5: I miss Mama’s food.
Me: oh, sweetie. That’s so nice. I’m sorry I haven’t cooked more lately.
5: I said Mama Fu’s. The place with the Ninja noodles.
Me: oh.
5: Haha, you thought I missed your food.
ME: this isn’t curing anything
SNAKE OIL SALESMAN: no refunds
ME: *oiling my snake* i didn’t say i don’t like it
A new hipster coffee shop in my hood doesn’t have wifi b/c it wants to encourage talking…presumably about the failure of this coffee shop.
Yes, air conditioning, I’ll marry you. Yes! Yes! A thousand times, yes!
[on a date]
I’ve got butterflies in my stomach
“that’s so cute. You dont have to be nervous”
[flashback to me eating some butterflies] ok
No thank you, I don’t need a coaster. I won’t be putting my drink down.
[Patient room]
ME: …so that’s why I need to drain the abscess on your leg
PATIENT: What’ll it feel like?
ME: Honestly, it feels amazing & truly gratifying knowing that I’ve been able to help someone in a dark time
PATIENT: No, I meant for me
ME: Oh. It’s gonna hurt like hell
ME: my wife and I do this cute thing where we finish each other’s sentences
WARDEN: no
An epiphany I had earlier today: Most people know nothing about the past, so for them movies like Oppenheimer and Napoleon don’t have known endings
“So after the battle of Waterloo-”
“Shut up man, spoiler warning please”
It took three nurses to pull me off of that doctor after he told me I need to give up potatoes.

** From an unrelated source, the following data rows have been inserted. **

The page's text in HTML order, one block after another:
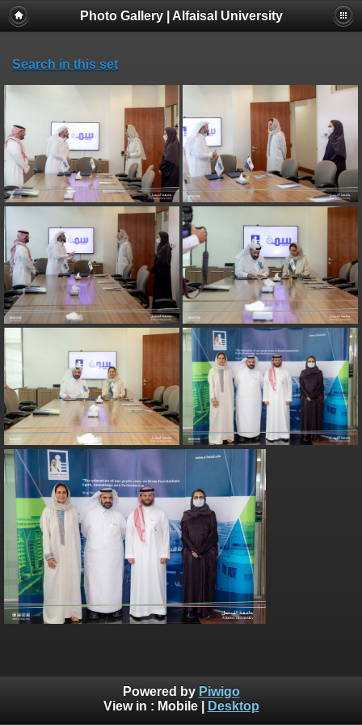
Photo Gallery | Alfaisal University
Search in this set
Powered by Piwigo
View in : Mobile| Desktop
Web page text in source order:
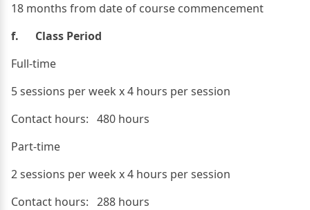
18 months from date of course commencement
f. Class Period
Full-time
5 sessions per week x 4 hours per session
Contact hours: 480 hours
Part-time
2 sessions per week x 4 hours per session
Contact hours: 288 hours

Rudolph the Red-Nosed Reindeer had a very shiny nose. Other symptoms of his alcoholism included violent rampages and chronic nausea.
The Secret Service are so bad at their jobs. Everyone’s heard of them.
We as humans are so lazy and entitled at this point. For example, I just typed two letters of a word on my laptop and then sat there waiting for something or someone else to do the rest.
[Doctor’s Office]
Seal: My flippers are sore.
Killer Whale Doctor: Hmm interesting, swim a little closer into my jaws- I MEAN ONTO THE TABLE
My white girl power is ability to never putting more than $20 worth of gas in at a time.
The person who made stabbing people illegal, clearly never slept next to someone who snores.
*Password must be hard to guess*
New Password: H0neyWhatDoYouWantForDinner?
What a rip off.
There’s no pot in this chicken-pot-pie.